--- DATA TO PROCESS Enclosed Below ---
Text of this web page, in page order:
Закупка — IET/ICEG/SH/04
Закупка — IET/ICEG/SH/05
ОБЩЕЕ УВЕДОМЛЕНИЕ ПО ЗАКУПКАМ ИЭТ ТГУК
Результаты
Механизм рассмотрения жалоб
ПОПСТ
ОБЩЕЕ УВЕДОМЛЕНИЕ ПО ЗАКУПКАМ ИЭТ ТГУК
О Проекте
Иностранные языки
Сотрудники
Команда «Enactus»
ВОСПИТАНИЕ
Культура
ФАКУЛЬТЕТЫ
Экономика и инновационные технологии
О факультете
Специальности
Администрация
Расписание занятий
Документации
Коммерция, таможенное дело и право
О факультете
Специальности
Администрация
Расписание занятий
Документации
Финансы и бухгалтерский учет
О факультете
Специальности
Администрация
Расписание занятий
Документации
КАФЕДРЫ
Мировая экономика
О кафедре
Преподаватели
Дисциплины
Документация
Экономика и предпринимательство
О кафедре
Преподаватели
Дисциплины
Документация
--- End of Enclosed DATA TO PROCESS ---
--- DATA TO PROCESS Enclosed Below ---
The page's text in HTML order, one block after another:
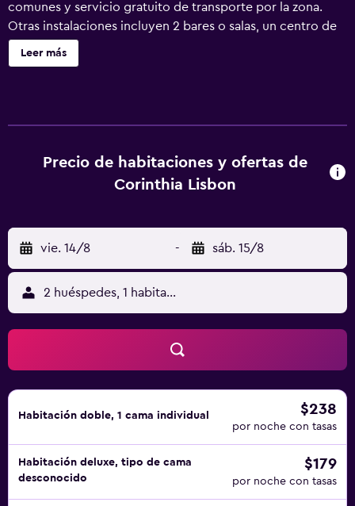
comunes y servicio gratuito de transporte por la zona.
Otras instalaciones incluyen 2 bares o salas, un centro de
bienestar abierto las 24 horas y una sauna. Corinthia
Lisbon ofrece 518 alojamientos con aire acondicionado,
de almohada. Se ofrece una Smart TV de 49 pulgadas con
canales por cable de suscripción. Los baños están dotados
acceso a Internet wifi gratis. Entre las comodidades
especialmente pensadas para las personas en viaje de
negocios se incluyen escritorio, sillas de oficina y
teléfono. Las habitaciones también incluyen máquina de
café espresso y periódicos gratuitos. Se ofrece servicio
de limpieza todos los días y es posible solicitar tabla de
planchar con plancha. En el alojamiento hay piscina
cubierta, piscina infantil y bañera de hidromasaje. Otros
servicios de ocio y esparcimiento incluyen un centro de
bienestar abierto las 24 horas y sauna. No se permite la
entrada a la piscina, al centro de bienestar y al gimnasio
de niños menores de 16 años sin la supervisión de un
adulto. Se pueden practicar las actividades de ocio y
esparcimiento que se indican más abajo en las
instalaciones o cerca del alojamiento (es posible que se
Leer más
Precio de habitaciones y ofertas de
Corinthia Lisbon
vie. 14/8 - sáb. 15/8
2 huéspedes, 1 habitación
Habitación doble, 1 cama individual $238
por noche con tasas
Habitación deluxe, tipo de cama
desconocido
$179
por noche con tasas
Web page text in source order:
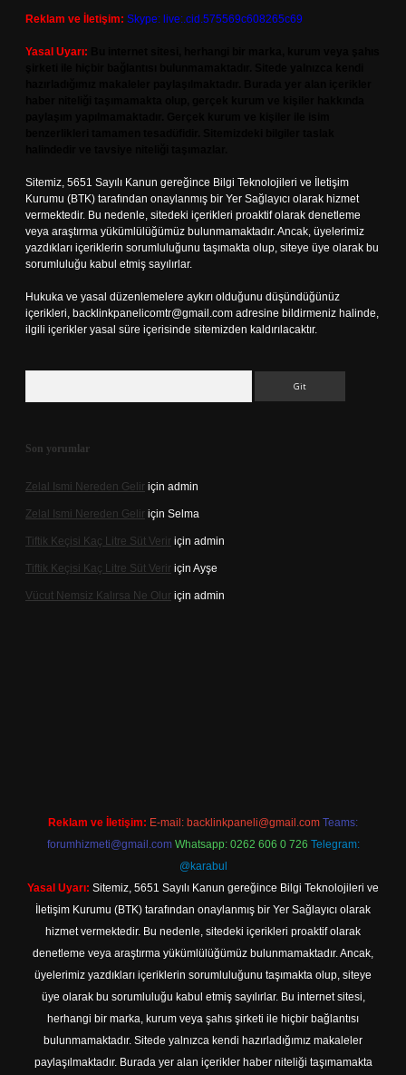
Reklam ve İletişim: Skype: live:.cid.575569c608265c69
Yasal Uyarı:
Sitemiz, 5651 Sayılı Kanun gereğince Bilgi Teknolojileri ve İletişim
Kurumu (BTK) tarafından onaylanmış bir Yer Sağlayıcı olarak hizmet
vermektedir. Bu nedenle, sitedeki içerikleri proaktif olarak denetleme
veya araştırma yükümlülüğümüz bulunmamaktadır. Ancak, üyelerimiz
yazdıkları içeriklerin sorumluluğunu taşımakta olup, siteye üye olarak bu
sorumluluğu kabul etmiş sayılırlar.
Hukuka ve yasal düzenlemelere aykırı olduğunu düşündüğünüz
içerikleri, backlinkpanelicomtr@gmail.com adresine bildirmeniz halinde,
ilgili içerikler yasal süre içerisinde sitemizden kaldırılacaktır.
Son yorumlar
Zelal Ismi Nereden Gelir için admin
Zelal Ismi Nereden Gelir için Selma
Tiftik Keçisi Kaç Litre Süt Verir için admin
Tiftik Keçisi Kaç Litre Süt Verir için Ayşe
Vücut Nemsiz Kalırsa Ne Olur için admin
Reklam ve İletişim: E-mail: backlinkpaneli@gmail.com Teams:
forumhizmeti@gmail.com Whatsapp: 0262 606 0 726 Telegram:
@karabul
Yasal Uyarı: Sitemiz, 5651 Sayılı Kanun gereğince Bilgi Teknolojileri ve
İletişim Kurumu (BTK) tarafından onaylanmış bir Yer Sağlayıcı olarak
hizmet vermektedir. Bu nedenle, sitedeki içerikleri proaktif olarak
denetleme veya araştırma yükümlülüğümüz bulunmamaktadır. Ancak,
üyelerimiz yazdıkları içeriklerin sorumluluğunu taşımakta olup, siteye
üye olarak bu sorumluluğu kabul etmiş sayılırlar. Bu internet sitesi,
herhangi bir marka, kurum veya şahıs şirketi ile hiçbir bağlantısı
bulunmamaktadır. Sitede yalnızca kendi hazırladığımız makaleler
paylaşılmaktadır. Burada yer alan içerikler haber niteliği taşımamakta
--- End of Enclosed DATA TO PROCESS ---
• _AIM OF THE EXERCISE_:
Extract from the listing above the lines between the line containing "de almohada. Se" and the line containing "teléfono. Las habitaciones", keeping both of those lines. Output nothing else.

• _RESULT FOR THIS TASK_:
de almohada. Se ofrece una Smart TV de 49 pulgadas con
canales por cable de suscripción. Los baños están dotados
acceso a Internet wifi gratis. Entre las comodidades
especialmente pensadas para las personas en viaje de
negocios se incluyen escritorio, sillas de oficina y
teléfono. Las habitaciones también incluyen máquina de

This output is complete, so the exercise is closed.